**Input records**
•••••
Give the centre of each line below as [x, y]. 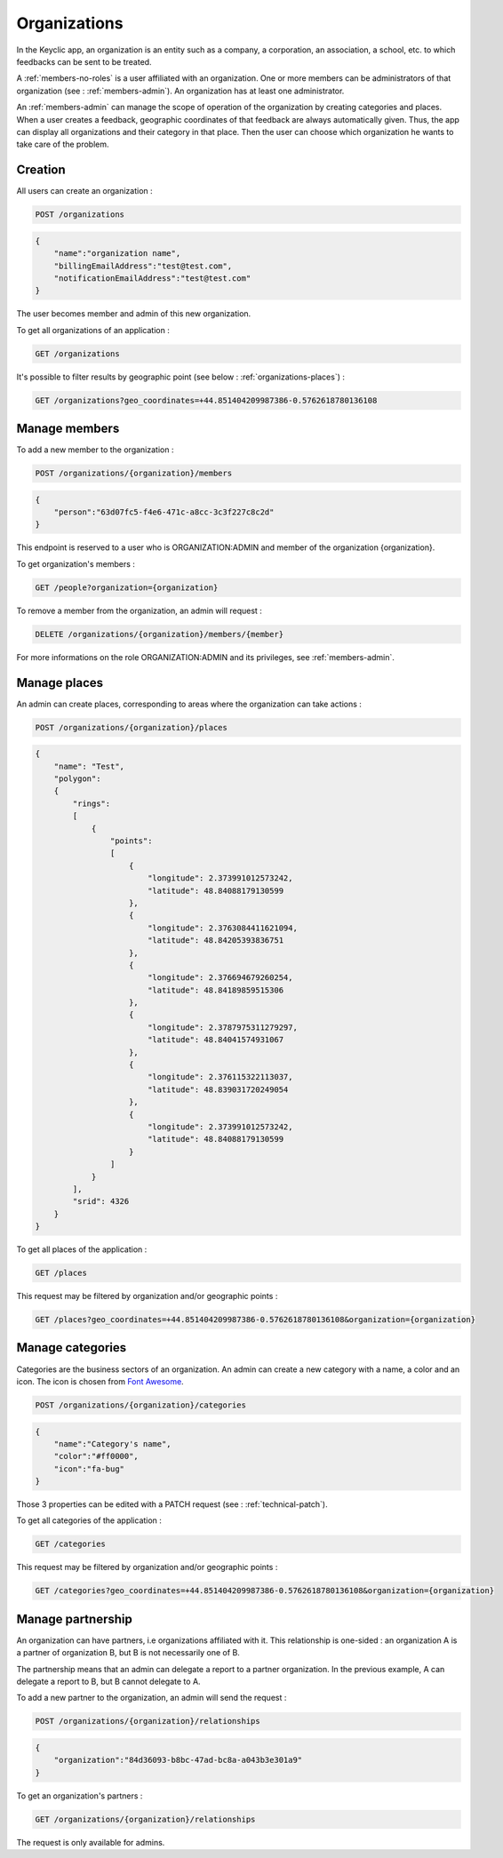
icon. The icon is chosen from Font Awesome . [100, 1381]
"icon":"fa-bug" [89, 1469]
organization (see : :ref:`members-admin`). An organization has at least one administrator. [180, 91]
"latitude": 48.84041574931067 [216, 1040]
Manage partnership [74, 1619]
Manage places [60, 683]
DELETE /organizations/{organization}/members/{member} [160, 634]
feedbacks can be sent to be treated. [84, 61]
•••••
**What the task asks**
The required output is each line from the one with "48.84041574931067 [216, 1040]" through the end of the material above, repeated exactly with both ends included.

**Expected answer**
"latitude": 48.84041574931067 [216, 1040]
Manage partnership [74, 1619]
Manage places [60, 683]
DELETE /organizations/{organization}/members/{member} [160, 634]
feedbacks can be sent to be treated. [84, 61]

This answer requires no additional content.